INSTRUCTIONS TO FOLLOW: Write out the entire listing below exactly as it appears, minus any pictures.

PROVIDED RECORDS:
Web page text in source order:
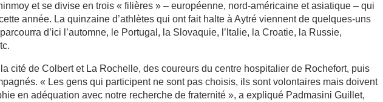
et se divise en trois « filières » – européenne, nord-américaine et asiatique – qui
année. La quinzaine d’athlètes qui ont fait halte à Aytré viennent de quelques-uns
d’ici l’automne, le Portugal, la Slovaquie, l’ltalie, la Croatie, la Russie,
cité de Colbert et La Rochelle, des coureurs du centre hospitalier de Rochefort, puis
« Les gens qui participent ne sont pas choisis, ils sont volontaires mais doivent
en adéquation avec notre recherche de fraternité », a expliqué Padmasini Guillet,
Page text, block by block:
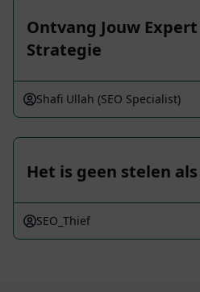
Ontvang Jouw
Strategie
Shafi Ullah (SEO Specialist)
Het is geen stelen
SEO_Thief
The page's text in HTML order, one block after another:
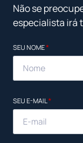
Não se
especialista irá
SEU NOME*
SEU E-MAIL*
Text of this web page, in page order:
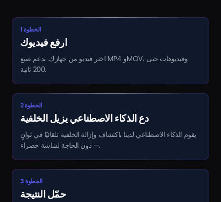
الخطوة 1
ارفع فيديوك
اختر فيديو من جهازك. ندعم صيغ MP4 وMOV، وفيديوهات حتى
200 ثانية.
الخطوة 2
دع الذكاء الاصطناعي يزيل الخلفية
يقوم الذكاء الاصطناعي لدينا باكتشاف وإزالة الخلفية تلقائيًا في ثوانٍ
— دون الحاجة لشاشة خضراء.
الخطوة 3
حمّل النتيجة
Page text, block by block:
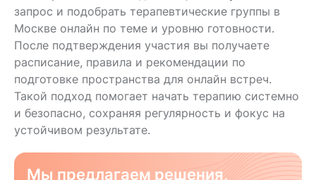
запрос и подобрать терапевтические группы в
Москве онлайн по теме и уровню готовности.
После подтверждения участия вы получаете
расписание, правила и рекомендации по
подготовке пространства для онлайн встреч.
Такой подход помогает начать терапию системно
и безопасно, сохраняя регулярность и фокус на
устойчивом результате.
Мы предлагаем решения,
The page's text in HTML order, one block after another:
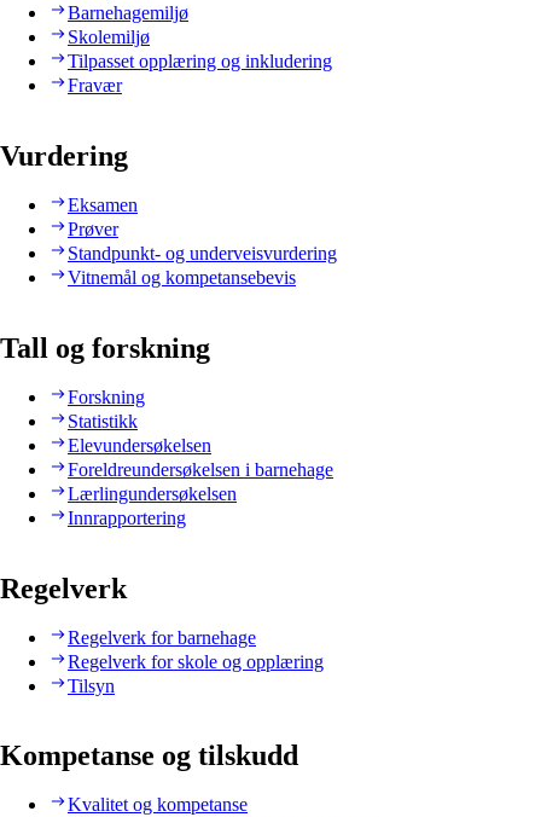
Barnehagemiljø
Skolemiljø
Tilpasset opplæring og inkludering
Fravær
Vurdering
Eksamen
Prøver
Standpunkt- og underveisvurdering
Vitnemål og kompetansebevis
Tall og forskning
Forskning
Statistikk
Elevundersøkelsen
Foreldreundersøkelsen i barnehage
Lærlingundersøkelsen
Innrapportering
Regelverk
Regelverk for barnehage
Regelverk for skole og opplæring
Tilsyn
Kompetanse og tilskudd
Kvalitet og kompetanse
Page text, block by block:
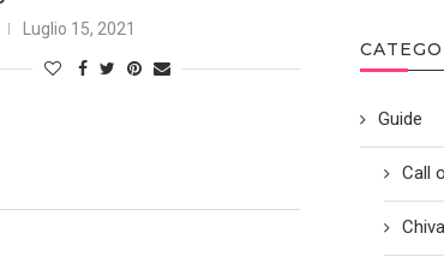
Luglio 15, 2021
Guide
Call
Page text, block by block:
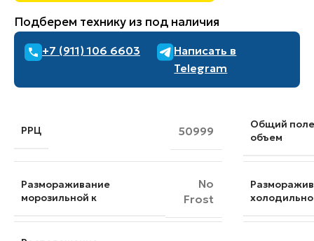
Подберем технику из под наличия
+7 (911) 106 6603
Написать в
Telegram
РРЦ 50999
Общий
объем
Размораживание
морозильной к
No
Frost
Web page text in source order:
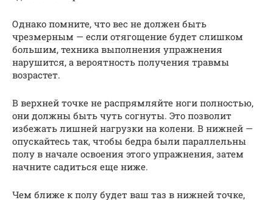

SOLUTION:
Web page text in source order:
et se divise en trois « filières » – européenne, nord-américaine et asiatique – qui
année. La quinzaine d’athlètes qui ont fait halte à Aytré viennent de quelques-uns
d’ici l’automne, le Portugal, la Slovaquie, l’ltalie, la Croatie, la Russie,
cité de Colbert et La Rochelle, des coureurs du centre hospitalier de Rochefort, puis
« Les gens qui participent ne sont pas choisis, ils sont volontaires mais doivent
en adéquation avec notre recherche de fraternité », a expliqué Padmasini Guillet,
Page text, block by block:
Ontvang Jouw
Strategie
Shafi Ullah (SEO Specialist)
Het is geen stelen
SEO_Thief
The page's text in HTML order, one block after another:
Não se
especialista irá
SEU NOME*
SEU E-MAIL*
Text of this web page, in page order:
الخطوة 1
ارفع فيديوك
اختر فيديو من جهازك. ندعم صيغ MP4 وMOV، وفيديوهات حتى
200 ثانية.
الخطوة 2
دع الذكاء الاصطناعي يزيل الخلفية
يقوم الذكاء الاصطناعي لدينا باكتشاف وإزالة الخلفية تلقائيًا في ثوانٍ
— دون الحاجة لشاشة خضراء.
الخطوة 3
حمّل النتيجة
Page text, block by block:
запрос и подобрать терапевтические группы в
Москве онлайн по теме и уровню готовности.
После подтверждения участия вы получаете
расписание, правила и рекомендации по
подготовке пространства для онлайн встреч.
Такой подход помогает начать терапию системно
и безопасно, сохраняя регулярность и фокус на
устойчивом результате.
Мы предлагаем решения,
The page's text in HTML order, one block after another:
Barnehagemiljø
Skolemiljø
Tilpasset opplæring og inkludering
Fravær
Vurdering
Eksamen
Prøver
Standpunkt- og underveisvurdering
Vitnemål og kompetansebevis
Tall og forskning
Forskning
Statistikk
Elevundersøkelsen
Foreldreundersøkelsen i barnehage
Lærlingundersøkelsen
Innrapportering
Regelverk
Regelverk for barnehage
Regelverk for skole og opplæring
Tilsyn
Kompetanse og tilskudd
Kvalitet og kompetanse
Page text, block by block:
Luglio 15, 2021
Guide
Call
Page text, block by block:
Подберем технику из под наличия
+7 (911) 106 6603
Написать в
Telegram
РРЦ 50999
Общий
объем
Размораживание
морозильной к
No
Frost
Web page text in source order:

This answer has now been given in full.